_Exercise description_
Repeat each line of the material below exactly.

*** Record excerpts ***

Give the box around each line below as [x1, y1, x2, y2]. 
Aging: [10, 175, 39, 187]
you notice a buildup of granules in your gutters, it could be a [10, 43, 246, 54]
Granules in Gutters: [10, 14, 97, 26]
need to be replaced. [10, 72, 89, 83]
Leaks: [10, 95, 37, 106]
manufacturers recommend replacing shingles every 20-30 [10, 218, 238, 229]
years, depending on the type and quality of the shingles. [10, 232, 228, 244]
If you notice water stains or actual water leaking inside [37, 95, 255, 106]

*** End of Record excerpts ***

_Exercise output_
Give the box around each line below as [x1, y1, x2, y2]. 
Aging: [10, 175, 39, 187]
you notice a buildup of granules in your gutters, it could be a [10, 43, 246, 54]
Granules in Gutters: [10, 14, 97, 26]
need to be replaced. [10, 72, 89, 83]
Leaks: [10, 95, 37, 106]
manufacturers recommend replacing shingles every 20-30 [10, 218, 238, 229]
years, depending on the type and quality of the shingles. [10, 232, 228, 244]
If you notice water stains or actual water leaking inside [37, 95, 255, 106]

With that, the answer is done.